> _EXERCISE BRIEF_:
Check each line of the listing for the word "stone" and report the ones that have it.

> _SUPPLIED DATA_:
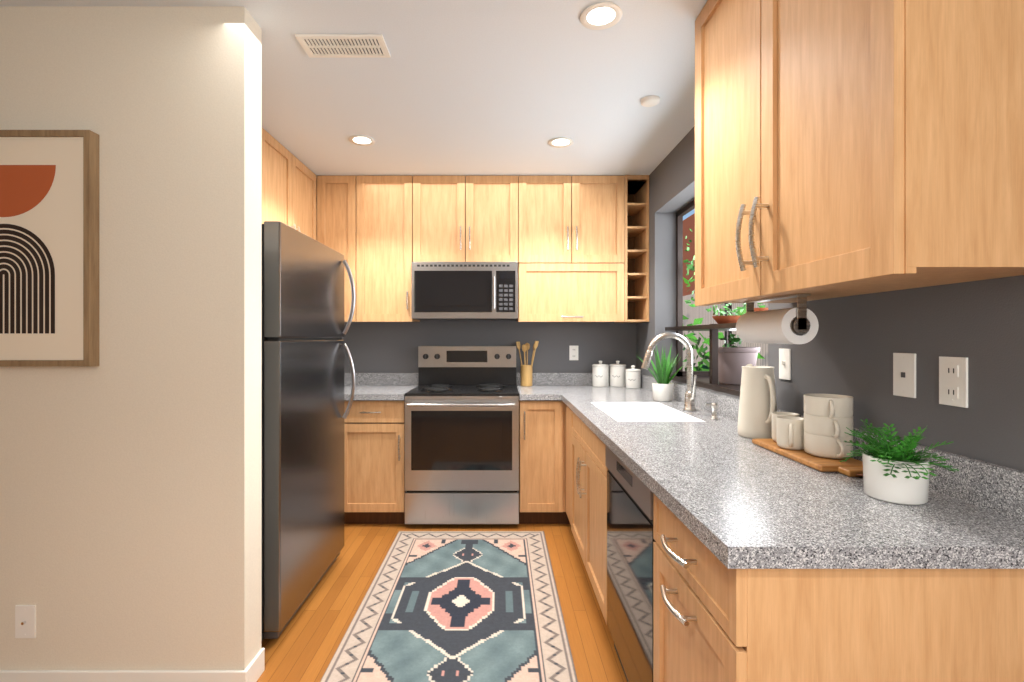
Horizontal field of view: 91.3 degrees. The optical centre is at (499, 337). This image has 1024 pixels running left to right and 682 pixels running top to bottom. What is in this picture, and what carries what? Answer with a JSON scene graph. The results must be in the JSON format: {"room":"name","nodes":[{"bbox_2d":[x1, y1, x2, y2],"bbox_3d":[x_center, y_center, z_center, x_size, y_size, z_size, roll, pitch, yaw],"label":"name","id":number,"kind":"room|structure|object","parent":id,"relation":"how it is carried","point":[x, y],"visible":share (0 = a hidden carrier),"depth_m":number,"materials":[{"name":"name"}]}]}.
{"room":"kitchen","nodes":[
{"label":"kitchen","id":0,"kind":"room"},
{"bbox_2d":[0,7,261,669],"bbox_3d":[-2.212,0.045,1.875,2.575,2.490,0.130,0,0,0],"label":"wall","id":1,"kind":"structure","parent":0,"point":[131,501],"depth_m":1.81,"materials":[{"name":"beige paint"}]},
{"bbox_2d":[15,605,35,637],"bbox_3d":[-1.714,1.025,1.802,0.072,0.118,0.016,0,0,0],"label":"outlet","id":2,"kind":"object","parent":1,"relation":"attached to","point":[25,621],"visible":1,"depth_m":1.80,"materials":[{"name":"white plastic"}]},
{"bbox_2d":[0,130,98,366],"bbox_3d":[-1.759,-0.317,1.787,0.620,0.836,0.045,0,0,0],"label":"framed artwork","id":3,"kind":"object","parent":1,"relation":"attached to","point":[49,248],"visible":1,"depth_m":1.77,"materials":[{"name":"beige paper"}]},
{"bbox_2d":[0,648,264,681],"bbox_3d":[-2.206,1.245,1.869,2.588,0.090,0.143,0,0,0],"label":"baseboard","id":4,"kind":"structure","parent":1,"relation":"attached to","point":[253,671],"depth_m":1.80,"materials":[{"name":"white wood"}]},
{"bbox_2d":[0,0,706,176],"bbox_3d":[-1.125,-1.240,1.340,4.750,0.080,5.680,0,0,0],"label":"ceiling","id":5,"kind":"structure","parent":0,"point":[481,87],"depth_m":2.38,"materials":[{"name":"white paint"}]},
{"bbox_2d":[295,34,390,57],"bbox_3d":[-0.637,-1.196,2.050,0.345,0.008,0.150,0,0,0],"label":"ceiling vent","id":6,"kind":"object","parent":5,"relation":"in","point":[344,45],"visible":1,"depth_m":2.04,"materials":[{"name":"white metal"}]},
{"bbox_2d":[349,135,374,145],"bbox_3d":[-0.836,-1.196,3.030,0.156,0.007,0.156,0,0,0],"label":"recessed light","id":7,"kind":"object","parent":5,"relation":"in","point":[361,140],"visible":0.98,"depth_m":3.03,"materials":[{"name":"white plastic"}]},
{"bbox_2d":[548,137,573,147],"bbox_3d":[0.373,-1.196,3.060,0.156,0.007,0.156,0,0,0],"label":"recessed light","id":8,"kind":"object","parent":5,"relation":"in","point":[560,142],"visible":1,"depth_m":3.06,"materials":[{"name":"white plastic"}]},
{"bbox_2d":[580,2,622,29],"bbox_3d":[0.376,-1.196,1.860,0.156,0.007,0.156,0,0,0],"label":"recessed light","id":9,"kind":"object","parent":5,"relation":"in","point":[601,15],"visible":1,"depth_m":1.86,"materials":[{"name":"white plastic"}]},
{"bbox_2d":[640,95,659,106],"bbox_3d":[0.757,-1.190,2.520,0.096,0.020,0.096,0,0,0],"label":"smoke detector","id":10,"kind":"object","parent":5,"relation":"attached to","point":[650,101],"visible":1,"depth_m":2.50,"materials":[{"name":"white plastic"}]},
{"bbox_2d":[257,524,626,681],"bbox_3d":[-1.125,1.340,1.340,4.750,0.100,5.680,0,0,0],"label":"floor","id":11,"kind":"structure","parent":0,"point":[303,646],"depth_m":2.39,"materials":[{"name":"brown wood"}]},
{"bbox_2d":[262,221,355,640],"bbox_3d":[-1.246,0.403,2.500,0.828,1.775,0.860,0,0,0],"label":"fridge","id":12,"kind":"object","parent":11,"relation":"on","point":[304,346],"visible":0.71,"depth_m":2.27,"materials":[{"name":"grey metal"}]},
{"bbox_2d":[344,400,405,523],"bbox_3d":[-1.198,0.856,3.692,1.100,0.869,0.671,0,0,0],"label":"base cabinet","id":13,"kind":"object","parent":11,"relation":"on","point":[374,462],"visible":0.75,"depth_m":3.41,"materials":[{"name":"brown wood"}]},
{"bbox_2d":[344,373,418,399],"bbox_3d":[-1.198,0.350,3.701,1.100,0.140,0.653,0,0,0],"label":"countertop","id":14,"kind":"structure","parent":13,"relation":"on","point":[368,386],"depth_m":4.00,"materials":[{"name":"stone"}]},
{"bbox_2d":[320,531,577,681],"bbox_3d":[-0.190,1.282,2.430,0.960,0.005,1.760,0,0,0],"label":"rug","id":15,"kind":"object","parent":11,"relation":"on","point":[459,606],"visible":1,"depth_m":2.30,"materials":[{"name":"multicoloured fabric"}]},
{"bbox_2d":[405,346,518,523],"bbox_3d":[-0.258,0.667,3.662,0.769,1.205,0.727,0,0,0],"label":"stove","id":16,"kind":"object","parent":11,"relation":"on","point":[461,434],"visible":1,"depth_m":3.37,"materials":[{"name":"grey metal"}]},
{"bbox_2d":[519,400,562,523],"bbox_3d":[0.295,0.856,3.714,0.325,0.868,0.628,0,0,0],"label":"base cabinet","id":17,"kind":"object","parent":11,"relation":"on","point":[540,421],"depth_m":3.41,"materials":[{"name":"brown wood"}]},
{"bbox_2d":[517,373,559,399],"bbox_3d":[0.273,0.350,3.699,0.279,0.140,0.658,0,0,0],"label":"countertop","id":18,"kind":"structure","parent":17,"relation":"on","point":[545,386],"depth_m":3.84,"materials":[{"name":"stone"}]},
{"bbox_2d":[516,341,538,385],"bbox_3d":[0.215,0.200,3.950,0.175,0.357,0.157,0,0,0],"label":"utensil crock","id":19,"kind":"object","parent":18,"relation":"on","point":[526,374],"visible":1,"depth_m":3.91,"materials":[{"name":"brown wood"}]},
{"bbox_2d":[563,402,607,551],"bbox_3d":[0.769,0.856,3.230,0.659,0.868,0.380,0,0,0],"label":"base cabinet","id":20,"kind":"object","parent":11,"relation":"on","point":[585,469],"depth_m":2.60,"materials":[{"name":"brown wood"}]},
{"bbox_2d":[606,446,655,681],"bbox_3d":[0.737,0.857,1.750,0.606,0.867,0.618,0,0,0],"label":"dishwasher","id":21,"kind":"object","parent":11,"relation":"on","point":[630,540],"visible":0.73,"depth_m":1.69,"materials":[{"name":"grey metal"}]},
{"bbox_2d":[653,493,1023,681],"bbox_3d":[0.769,0.856,1.184,0.659,0.868,0.508,0,0,0],"label":"base cabinet","id":22,"kind":"object","parent":11,"relation":"on","point":[715,619],"depth_m":0.93,"materials":[{"name":"brown wood"}]},
{"bbox_2d":[560,373,1023,568],"bbox_3d":[0.755,0.350,2.469,0.686,0.140,3.118,0,0,0],"label":"countertop","id":23,"kind":"structure","parent":22,"relation":"on","point":[725,493],"depth_m":1.13,"materials":[{"name":"stone"}]},
{"bbox_2d":[592,361,608,386],"bbox_3d":[0.792,0.279,3.939,0.131,0.201,0.132,0,0,0],"label":"canister","id":24,"kind":"object","parent":23,"relation":"on","point":[600,374],"visible":1,"depth_m":3.89,"materials":[{"name":"white ceramic"}]},
{"bbox_2d":[609,361,625,386],"bbox_3d":[0.928,0.279,3.939,0.131,0.201,0.132,0,0,0],"label":"canister","id":25,"kind":"object","parent":23,"relation":"on","point":[617,374],"visible":1,"depth_m":3.89,"materials":[{"name":"white ceramic"}]},
{"bbox_2d":[625,365,640,388],"bbox_3d":[1.012,0.293,3.799,0.114,0.171,0.116,0,0,0],"label":"canister","id":26,"kind":"object","parent":23,"relation":"on","point":[633,377],"visible":1,"depth_m":3.75,"materials":[{"name":"white ceramic"}]},
{"bbox_2d":[591,402,704,421],"bbox_3d":[0.740,0.481,2.625,0.406,0.198,0.706,0,0,0],"label":"sink","id":27,"kind":"object","parent":23,"relation":"in","point":[638,411],"visible":0.25,"depth_m":2.97,"materials":[{"name":"white"}]},
{"bbox_2d":[638,344,684,400],"bbox_3d":[1.011,0.203,3.077,0.340,0.352,0.246,0,0,0],"label":"potted plant","id":28,"kind":"object","parent":23,"relation":"on","point":[662,387],"visible":0.98,"depth_m":3.01,"materials":[{"name":"green plant"}]},
{"bbox_2d":[641,332,696,410],"bbox_3d":[0.883,0.174,2.601,0.289,0.411,0.104,0,0,0],"label":"faucet","id":29,"kind":"object","parent":23,"relation":"on","point":[689,402],"visible":1,"depth_m":2.60,"materials":[{"name":"silver metal"}]},
{"bbox_2d":[706,403,718,419],"bbox_3d":[0.988,0.340,2.330,0.057,0.078,0.034,0,0,0],"label":"soap dispenser","id":30,"kind":"object","parent":23,"relation":"on","point":[714,406],"visible":1,"depth_m":2.32,"materials":[{"name":"silver metal"}]},
{"bbox_2d":[737,364,776,438],"bbox_3d":[0.995,0.241,1.911,0.142,0.277,0.196,0,0,0],"label":"pitcher","id":31,"kind":"object","parent":23,"relation":"on","point":[757,404],"visible":0.92,"depth_m":1.88,"materials":[{"name":"beige ceramic"}]},
{"bbox_2d":[752,439,862,476],"bbox_3d":[0.985,0.368,1.551,0.160,0.022,0.497,0,0,0],"label":"cutting board","id":32,"kind":"object","parent":23,"relation":"on","point":[851,467],"visible":0.48,"depth_m":1.47,"materials":[{"name":"brown wood"}]},
{"bbox_2d":[772,412,798,441],"bbox_3d":[0.990,0.311,1.718,0.084,0.098,0.118,0,0,0],"label":"mug","id":33,"kind":"object","parent":32,"relation":"on","point":[774,425],"visible":0.29,"depth_m":1.73,"materials":[{"name":"beige ceramic"}]},
{"bbox_2d":[777,416,803,449],"bbox_3d":[0.955,0.311,1.627,0.084,0.098,0.109,0,0,0],"label":"mug","id":34,"kind":"object","parent":32,"relation":"on","point":[790,432],"visible":0.96,"depth_m":1.61,"materials":[{"name":"beige ceramic"}]},
{"bbox_2d":[804,393,852,458],"bbox_3d":[1.010,0.269,1.523,0.128,0.182,0.162,0,0,0],"label":"mugs","id":35,"kind":"object","parent":32,"relation":"on","point":[828,419],"visible":0.98,"depth_m":1.49,"materials":[{"name":"beige ceramic"}]},
{"bbox_2d":[839,419,958,504],"bbox_3d":[0.935,0.290,1.185,0.212,0.178,0.277,0,0,0],"label":"fern plant","id":36,"kind":"object","parent":23,"relation":"on","point":[897,473],"visible":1,"depth_m":1.15,"materials":[{"name":"green plant"}]},
{"bbox_2d":[342,319,635,386],"bbox_3d":[-0.325,0.045,4.105,3.150,2.490,0.150,0,0,0],"label":"wall","id":37,"kind":"structure","parent":0,"point":[382,347],"depth_m":4.03,"materials":[{"name":"grey paint"}]},
{"bbox_2d":[317,175,648,322],"bbox_3d":[-0.126,-0.659,3.832,2.448,1.079,0.391,0,0,0],"label":"upper cabinet","id":38,"kind":"object","parent":37,"relation":"attached to","point":[576,248],"visible":0.92,"depth_m":3.69,"materials":[{"name":"brown wood"}]},
{"bbox_2d":[412,262,516,319],"bbox_3d":[-0.258,-0.347,3.804,0.769,0.411,0.444,0,0,0],"label":"microwave","id":39,"kind":"object","parent":38,"relation":"attached to","point":[464,290],"visible":1,"depth_m":3.63,"materials":[{"name":"grey metal"}]},
{"bbox_2d":[569,346,577,359],"bbox_3d":[0.595,0.120,4.026,0.072,0.118,0.008,0,0,0],"label":"electrical outlet","id":40,"kind":"object","parent":37,"relation":"attached to","point":[573,352],"visible":1,"depth_m":4.02,"materials":[{"name":"white plastic"}]},
{"bbox_2d":[636,126,1023,470],"bbox_3d":[1.175,0.045,1.265,0.150,2.490,5.530,0,0,0],"label":"wall","id":41,"kind":"structure","parent":0,"point":[853,345],"depth_m":1.38,"materials":[{"name":"grey paint"}]},
{"bbox_2d":[655,200,767,396],"bbox_3d":[1.366,-0.295,2.800,0.528,1.190,1.500,0,0,0],"label":"window","id":42,"kind":"structure","parent":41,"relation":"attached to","point":[728,361],"depth_m":2.93,"materials":[{"name":"black"}]},
{"bbox_2d":[779,348,790,379],"bbox_3d":[1.092,0.100,1.925,0.016,0.118,0.072,0,0,0],"label":"light switch","id":43,"kind":"object","parent":41,"relation":"attached to","point":[784,363],"visible":1,"depth_m":1.92,"materials":[{"name":"white plastic"}]},
{"bbox_2d":[695,0,1023,305],"bbox_3d":[0.890,-0.659,1.410,0.416,1.079,0.960,0,0,0],"label":"upper cabinet","id":44,"kind":"object","parent":41,"relation":"attached to","point":[843,148],"visible":1,"depth_m":1.06,"materials":[{"name":"brown wood"}]},
{"bbox_2d":[736,294,818,343],"bbox_3d":[0.900,-0.056,1.645,0.112,0.150,0.330,0,0,0],"label":"paper towel holder","id":45,"kind":"object","parent":44,"relation":"attached to","point":[798,324],"visible":1,"depth_m":1.54,"materials":[{"name":"white paper"},{"name":"dark bronze metal"}]},
{"bbox_2d":[893,353,915,397],"bbox_3d":[1.096,0.100,1.356,0.008,0.118,0.072,0,0,0],"label":"jack","id":46,"kind":"object","parent":41,"relation":"attached to","point":[904,374],"visible":1,"depth_m":1.35,"materials":[{"name":"white plastic"}]},
{"bbox_2d":[939,356,967,407],"bbox_3d":[1.095,0.105,1.210,0.008,0.118,0.072,0,0,0],"label":"duplex electrical outlet","id":47,"kind":"object","parent":41,"relation":"attached to","point":[953,381],"visible":1,"depth_m":1.20,"materials":[{"name":"white plastic"}]},
{"bbox_3d":[-1.825,0.045,2.985,0.150,2.490,2.090,0,0,0],"label":"wall","id":48,"kind":"structure","parent":0,"visible":0},
{"bbox_2d":[262,128,269,223],"bbox_3d":[-1.549,-0.875,2.412,0.398,0.648,0.925,0,0,0],"label":"upper cabinet","id":49,"kind":"object","parent":48,"relation":"attached to","point":[265,135],"depth_m":2.90,"materials":[{"name":"brown wood"}]},
{"bbox_2d":[270,135,316,240],"bbox_3d":[-1.549,-0.875,3.216,0.398,0.648,0.922,0,0,0],"label":"upper cabinet","id":50,"kind":"object","parent":48,"relation":"attached to","point":[289,188],"depth_m":3.24,"materials":[{"name":"brown wood"}]},
{"label":"outside","id":51,"kind":"structure","parent":0,"visible":0},
{"bbox_2d":[683,213,767,370],"bbox_3d":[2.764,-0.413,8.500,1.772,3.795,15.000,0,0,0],"label":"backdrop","id":52,"kind":"structure","parent":51,"point":[698,340],"depth_m":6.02,"materials":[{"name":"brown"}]}
]}

> _RESPONSE AREA_:
{"bbox_2d":[344,373,418,399],"bbox_3d":[-1.198,0.350,3.701,1.100,0.140,0.653,0,0,0],"label":"countertop","id":14,"kind":"structure","parent":13,"relation":"on","point":[368,386],"depth_m":4.00,"materials":[{"name":"stone"}]},
{"bbox_2d":[517,373,559,399],"bbox_3d":[0.273,0.350,3.699,0.279,0.140,0.658,0,0,0],"label":"countertop","id":18,"kind":"structure","parent":17,"relation":"on","point":[545,386],"depth_m":3.84,"materials":[{"name":"stone"}]},
{"bbox_2d":[560,373,1023,568],"bbox_3d":[0.755,0.350,2.469,0.686,0.140,3.118,0,0,0],"label":"countertop","id":23,"kind":"structure","parent":22,"relation":"on","point":[725,493],"depth_m":1.13,"materials":[{"name":"stone"}]},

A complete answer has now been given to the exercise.